Here is what I had to change to get it to work more reliably:

function securepages_is_secure() {
  //return (isset($_SERVER['HTTPS']) && $_SERVER['HTTPS'] == 'on') ? TRUE : FALSE;
  return (isset($_SERVER['HTTPS']) && $_SERVER['HTTPS'] == 'on') || (isset($_SERVER['HTTP_X_FORWARDED_PROTO']) && $_SERVER['HTTP_X_FORWARDED_PROTO'] == 'https') ? TRUE : FALSE;
}

In my Drupal settings.php:

if (isset($_SERVER['HTTP_X_FORWARDED_PROTO']) &&
  $_SERVER['HTTP_X_FORWARDED_PROTO'] == 'https') {
  $_SERVER['HTTPS'] = 'on';
}

Taking a cue from: http://framework.zend.com/issues/browse/ZF-5012

kevinquillen’s picture

kevinquillen commented
Status: Closed (works as designed) » Active
kevinquillen’s picture

kevinquillen commented

Boost 6.x-1.18 with Nginx also seems to interrupt the switching process.
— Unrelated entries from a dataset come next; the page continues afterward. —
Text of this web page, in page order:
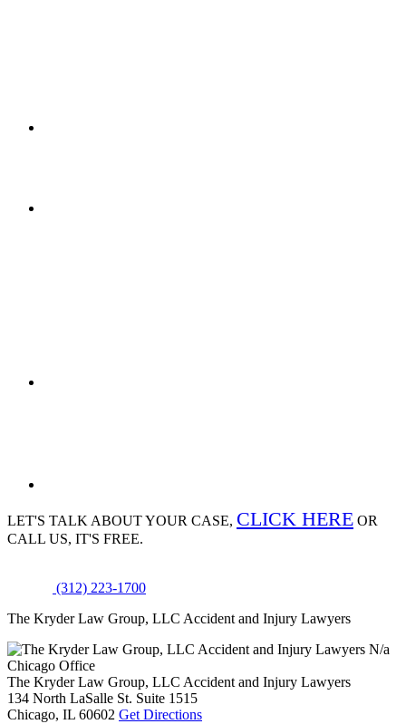
LET'S TALK ABOUTYOUR CASE, CLICK HERE OR
CALL US, IT'S FREE.
(312) 223-1700
The Kryder Law Group, LLC Accident and Injury Lawyers
N/a
Chicago Office
The Kryder Law Group, LLC Accident and Injury Lawyers
134 North LaSalle St. Suite 1515
Chicago, IL 60602 Get Directions

Disabling Boost helps, too, but not really ideal for some sites.

grendzy’s picture

grendzy commented
Status: Active » Closed (works as designed)

Better docs is on my wishlist, and in the meantime please check out http://www.metaltoad.com/blog/running-drupal-secure-pages-behind-proxy which has instructions for setting up your proxy to work with securepages.

kevinquillen’s picture

kevinquillen commented

Yeah, we have the settings.php method. Boost still fails though, everything else works.

kevinquillen’s picture

kevinquillen commented

Quick update here, ran into this same exact problem on another site.

If you have the option 'Make secure only the listing pages' set, if you have paths listed in the Ignore box (like node/add* and node/*/edit) they do not redirect. When I removed the node/add* and node/*/edit from being Ignored by SecurePages, the switchback worked as expected.